W_{j, t}^{*} = \sum_{l = 0}^{L_{j} - 1} h_{j, l}^{*} X_{t - l m o d N}

(1)

V_{j, t}^{*} = \sum_{l = 0}^{L_{j} - 1} g_{j, l}^{*} X_{t - l m o d N}

(2)

where h_j_,l* = h_j_,l/2^j^/2 are the MODWT wavelet filters, and g_j_,l* = g_j_,l/2^j^/2 are the MODWT scaling filters. In addition, the decomposition level was selected as 4 because the performance increased up to level 4. This is related to the frequency domain being decomposed.

The results of MODWT with the decomposition level of 4 are shown in Figure 3. Like Siamese network, the MODWT module will also be implemented inside the FPGA using digital logic. The results of each MODWT are given as inputs to the Siamese network. Therefore, the number of input channels of the Siamese network is 5.

3. Siamese Network

The Siamese network’s strength lies in its ability to learn effectively with a small dataset, which is particularly advantageous for user authentication using EMG data. Moreover, it can achieve high accuracy even when new datasets are introduced through transfer learning [35]. Given the difficulty of achieving accuracy with biosignals such as EMG, the Siamese network is applied to maintain high accuracy despite limited learning data. Using the Siamese network, it is possible to secure user authentication accuracy of over 95% with only 10 individuals’ EMG data in the proposed structure in this paper. However, since the Siamese network uses a twin network structure, it includes twice as many hardware resources when implemented. This poses challenges for applying Siamese networks in edge devices, as there is a trade-off between accuracy and network size. Thus, when configuring the Siamese network, the priority is placed on using minimal hardware resources while maintaining high accuracy levels.

To minimize hardware resource usage, a one-dimensional convolution layer is employed, and the number of convolution layers in the Siamese network is kept to a minimum. The Keras framework is used to train the entire network. For hardware application, quantized Keras (QKeras) using quantized bits for learning can be more efficient. By constructing the network with QKeras, high accuracy can be achieved with a reduced number of bits during the learning phase. This bit precision reduction significantly aids in hardware resource reduction, allowing low hardware resource usage while maintaining high accuracy. In the context of QKeras, “quantized_bits” is the syntax for bit quantization. For example, “quantized_bits(9,3)” means that the total quantized bits are 9 bits, and the number that can be represented is a value between −4 and 3. Unfortunately, however, it has been confirmed that accuracy decreases significantly when hardware deploys in complex networks such as the proposed Siamese network, or when QKeras and Keras are used together.

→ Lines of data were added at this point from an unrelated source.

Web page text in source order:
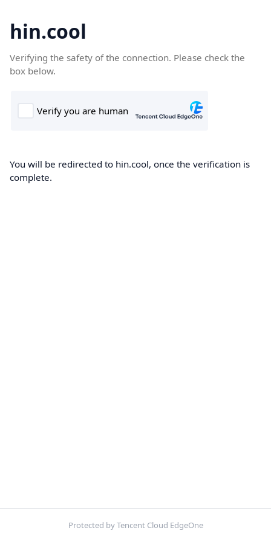
hin.cool
Verifying the safety of the connection. Please check the
box below.
You will be redirected to hin.cool, once the verification is
complete.
Protected by Tencent Cloud EdgeOne
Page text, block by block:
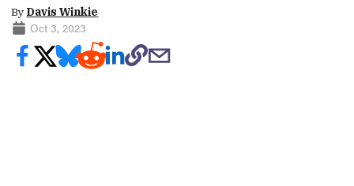
By Davis Winkie
Oct 3, 2023

Therefore, in this paper, a method of learning using Keras and reducing the number of bits during hardware deployment was adopted. In this process, accuracy may be slightly reduced, but the use of hardware resources can be greatly reduced, so bit optimization is very important. First in, first out (FIFO) logic for storing data after each operation occupies the most significant part of the total hardware resources, and the bit precision of the operation result has the most substantial impact on the size of this logic. Thus, bit number optimization is highly sensitive to hardware resource usage.

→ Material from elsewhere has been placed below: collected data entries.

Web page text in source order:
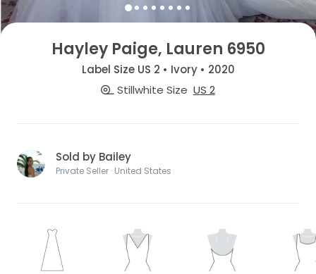
Hayley Paige, Lauren 6950
Label Size US 2 • Ivory • 2020
Stillwhite Size US 2
Sold by Bailey
Private Seller · United States
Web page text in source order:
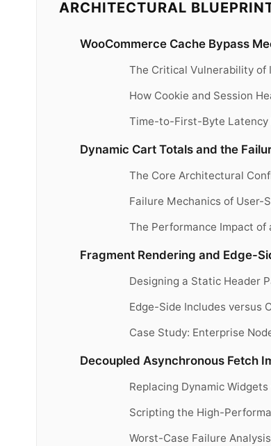
ARCHITECTURAL
WooCommerce Cache Bypass
The Critical Vulnerability of
How Cookie and Session
Time-to-First-Byte Latency
Dynamic Cart Totals and the
The Core Architectural
Failure Mechanics of User-
The Performance Impact
Fragment Rendering and Edge-
Designing a Static Header
Edge-Side Includes versus
Case Study: Enterprise
Decoupled Asynchronous Fetch
Replacing Dynamic
Scripting the High-
Worst-Case Failure
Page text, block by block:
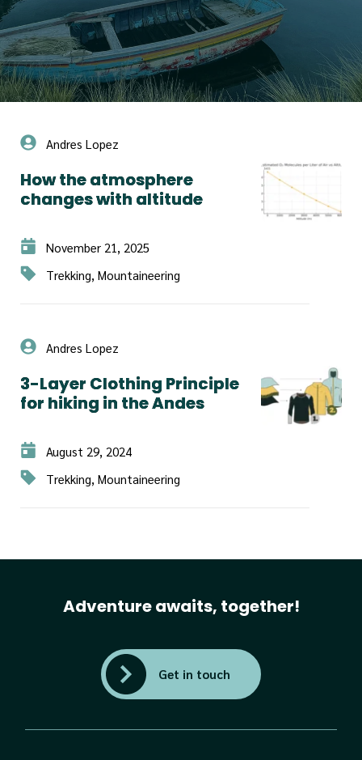
Andres Lopez
How the atmosphere
changes with altitude
November 21, 2025
Trekking, Mountaineering
Andres Lopez
3-Layer Clothing Principle
for hiking in the Andes
August 29, 2024
Trekking, Mountaineering
Adventure awaits, together!
Get in touch
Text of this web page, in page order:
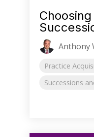
Anthony
Practice
Successions
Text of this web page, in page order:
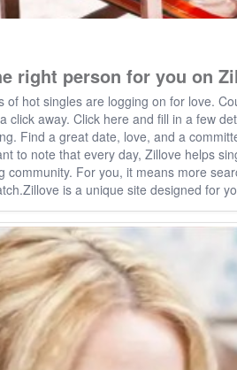
right person for you on
of hot singles are logging on for love.
click away. Click here and fill in a few
Find a great date, love, and a
to note that every day, Zillove helps
community. For you, it means more
is a unique site designed for
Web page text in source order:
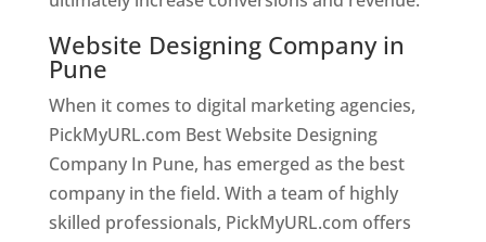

To address overfitting, batch normalization and dropout layers are used for each convolution layer. A dropout rate of about 0.3 is used. The activation function for the one-dimensional convolution layer is the rectified linear unit (ReLU), and padding is not utilized. The kernel for the convolution layer uses L1 regulation with a parameter of 0.001. After each convolution layer, a max pooling layer is added to effectively reduce the number of features. Each Siamese network comprises four convolution layers and three max pooling layers, with no pruning techniques used. Since the proposed structure’s weight and bias count are sufficiently small, applying the pruning method leads to a significant increase in loss. The twin networks are designed to share weights and biases, resulting in a decrease in the number of trainable parameters. The shape of each layer was designed to have the smallest structure while minimizing the decrease in accuracy using KereaTuner.

The resulting feature values after the computations are transformed into distances for each feature using a merge layer, where smaller distances correspond to values closer to class 1. The distances are derived through fundamental Euclidean distance calculations. To combine them, two additional dense layers are added, enabling weighted sum operations. The final output is represented using the sigmoid activation function. The overall structure of the Siamese network is visually depicted in Figure 4. In Siamese networks, considering shared weights, the number of parameters decreases. The total number of parameters is 6835, with approximately 6643 of them being trainable, a notably small number. This demonstrates the efficient utilization of hardware resources. About 41% of the trainable parameters are found in the convolution layers, while about 59% are located in the dense layers. However, the number of layers increases in Siamese networks, leading to an upsurge in hardware resource utilization for storing intermediate results.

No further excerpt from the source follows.